The returned list cfg will contain keys such as raw_data_dir, sample_metadata, and analysis parameters defined in your YAML file.

Working with Multiple Configurations

Your YAML file can contain multiple configuration sets (e.g., default, development, production). For example, consider the following YAML snippet:


default:
  raw_data_dir: "/data/proteomics/raw"
  processed_data_dir: "/data/proteomics/processed"
  sample_metadata: "/data/proteomics/metadata/samples.csv"
  normalization_method: "median"

development:
  raw_data_dir: "/data/dev/proteomics/raw"
  processed_data_dir: "/data/dev/proteomics/processed"
  sample_metadata: "/data/dev/proteomics/metadata/samples_dev.csv"
  normalization_method: "quantile"

You can load a specific configuration by passing the desired configuration name:

# Load the 'development' configuration
dev_cfg <- get_config(system.file("extdata", "config.yml", package = "rconf"), 
                      config_name = "development")
print(dev_cfg$raw_data_dir)

## NULL

Advanced Parsing Features

The rconf parser supports the following:

Inline Comments: Any text following a space and a hash ( #) is removed from the value.
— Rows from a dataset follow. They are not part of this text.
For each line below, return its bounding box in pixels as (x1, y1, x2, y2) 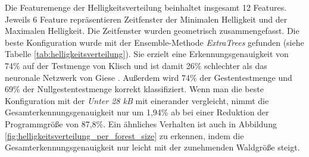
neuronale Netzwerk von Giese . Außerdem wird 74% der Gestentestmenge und (5, 71, 292, 83)
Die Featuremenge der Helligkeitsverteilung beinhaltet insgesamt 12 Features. (5, 1, 287, 13)
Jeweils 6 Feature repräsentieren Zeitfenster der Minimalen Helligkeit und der (5, 12, 288, 25)
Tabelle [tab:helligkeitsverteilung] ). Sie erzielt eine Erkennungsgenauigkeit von (5, 48, 289, 60)
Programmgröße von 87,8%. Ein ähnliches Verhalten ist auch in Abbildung (5, 117, 277, 130)
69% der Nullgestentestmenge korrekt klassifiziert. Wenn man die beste (5, 83, 264, 95)
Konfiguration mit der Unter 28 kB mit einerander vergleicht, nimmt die (5, 94, 269, 106)
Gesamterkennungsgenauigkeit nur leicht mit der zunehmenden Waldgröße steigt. (5, 141, 300, 153)
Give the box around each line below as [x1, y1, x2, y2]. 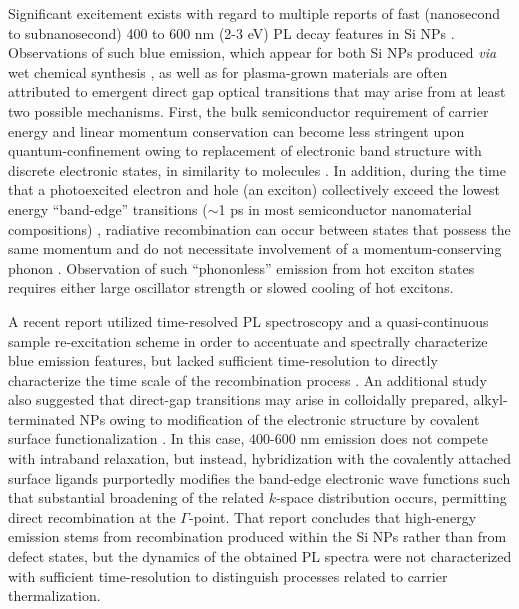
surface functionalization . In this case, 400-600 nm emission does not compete [8, 428, 488, 449]
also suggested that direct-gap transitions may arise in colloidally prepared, [8, 389, 469, 410]
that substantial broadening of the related [8, 487, 265, 508]
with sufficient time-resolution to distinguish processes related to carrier [8, 565, 448, 586]
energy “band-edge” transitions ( [8, 198, 208, 219]
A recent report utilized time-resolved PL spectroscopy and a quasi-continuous [8, 310, 489, 331]
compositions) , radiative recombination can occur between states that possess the [8, 218, 511, 239]
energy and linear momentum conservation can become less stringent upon [8, 120, 465, 141]
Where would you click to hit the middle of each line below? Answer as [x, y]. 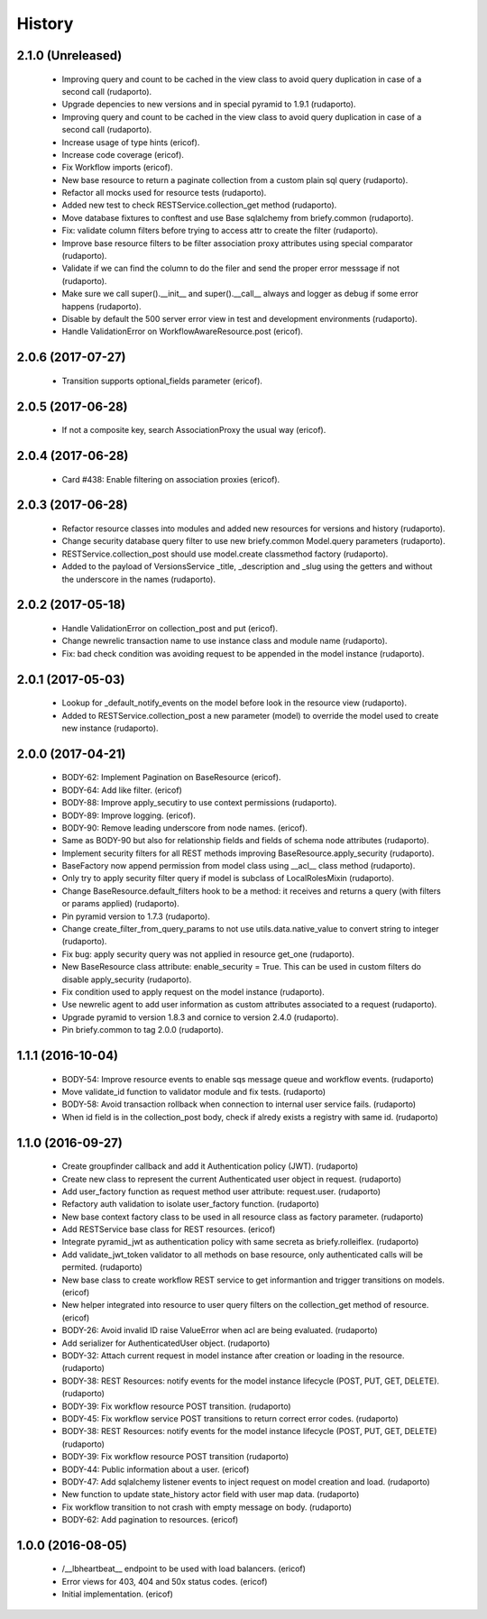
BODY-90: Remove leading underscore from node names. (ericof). [185, 828]
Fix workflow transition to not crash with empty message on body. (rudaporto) [207, 1507]
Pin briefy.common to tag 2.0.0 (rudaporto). [143, 1030]
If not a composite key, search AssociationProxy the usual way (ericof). [194, 430]
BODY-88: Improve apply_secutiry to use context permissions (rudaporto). [199, 803]
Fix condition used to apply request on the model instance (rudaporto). [193, 991]
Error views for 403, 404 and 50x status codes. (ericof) [165, 1581]
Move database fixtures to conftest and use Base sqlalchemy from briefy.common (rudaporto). [238, 217]
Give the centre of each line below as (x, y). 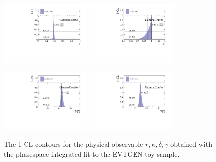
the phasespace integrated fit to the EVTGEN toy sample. (92, 153)
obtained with (191, 144)
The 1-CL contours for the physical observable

For example:

file_type: bam       # options: bam or bed

yields a value of "bam".

Inline Arrays: Arrays specified inline are flattened into atomic vectors. For example:

state_numbers: [25, 30, 35]

is parsed into the numeric vector c(25, 30, 35).

Nested Keys: Indentation is used to create nested lists. For example:

plot:
  output_dir: "results/plots"
  format: "png"

results in a list plot with elements: output_dir and format.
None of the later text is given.